══ DATA RECORDS
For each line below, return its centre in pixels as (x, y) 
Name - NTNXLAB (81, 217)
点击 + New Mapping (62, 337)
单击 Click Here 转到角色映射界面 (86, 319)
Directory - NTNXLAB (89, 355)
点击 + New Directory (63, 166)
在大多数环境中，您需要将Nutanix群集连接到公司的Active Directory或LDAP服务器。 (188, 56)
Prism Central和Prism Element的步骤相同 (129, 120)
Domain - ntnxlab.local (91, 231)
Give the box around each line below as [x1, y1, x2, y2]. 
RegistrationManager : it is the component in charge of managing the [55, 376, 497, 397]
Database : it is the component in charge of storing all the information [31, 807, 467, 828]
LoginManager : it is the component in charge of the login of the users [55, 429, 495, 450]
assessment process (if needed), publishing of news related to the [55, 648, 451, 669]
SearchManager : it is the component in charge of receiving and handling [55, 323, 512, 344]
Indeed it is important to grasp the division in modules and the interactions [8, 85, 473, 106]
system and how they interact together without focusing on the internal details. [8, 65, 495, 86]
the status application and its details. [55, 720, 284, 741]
════
══ DATA RECORDS
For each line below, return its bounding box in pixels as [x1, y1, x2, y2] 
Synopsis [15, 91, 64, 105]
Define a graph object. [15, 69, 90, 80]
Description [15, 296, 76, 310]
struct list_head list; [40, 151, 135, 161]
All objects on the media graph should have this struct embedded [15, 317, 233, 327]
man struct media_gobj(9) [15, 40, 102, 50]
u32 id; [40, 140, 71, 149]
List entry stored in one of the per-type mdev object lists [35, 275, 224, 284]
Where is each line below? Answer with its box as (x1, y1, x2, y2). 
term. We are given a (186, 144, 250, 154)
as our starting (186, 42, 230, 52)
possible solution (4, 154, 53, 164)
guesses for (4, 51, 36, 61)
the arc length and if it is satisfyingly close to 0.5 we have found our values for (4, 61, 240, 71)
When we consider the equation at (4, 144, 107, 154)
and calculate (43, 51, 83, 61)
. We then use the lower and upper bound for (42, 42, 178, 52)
════
══ DATA RECORDS
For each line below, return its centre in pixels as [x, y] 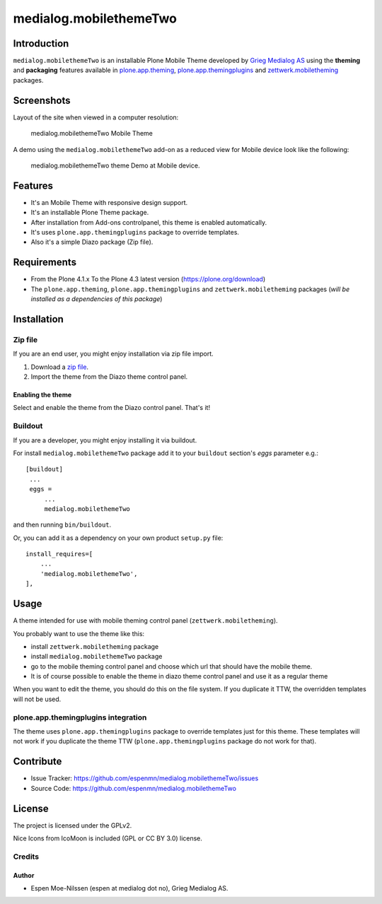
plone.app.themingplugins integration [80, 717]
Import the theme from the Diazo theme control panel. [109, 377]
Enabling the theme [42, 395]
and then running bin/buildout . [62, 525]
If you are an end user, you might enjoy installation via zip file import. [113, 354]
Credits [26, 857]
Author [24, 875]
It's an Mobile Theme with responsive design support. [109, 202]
════
__WHAT TO DO__
Out of the data above, return each line where the word "struct" can be found.

__OUTPUT BELOW__
struct list_head list; [40, 151, 135, 161]
All objects on the media graph should have this struct embedded [15, 317, 233, 327]
man struct media_gobj(9) [15, 40, 102, 50]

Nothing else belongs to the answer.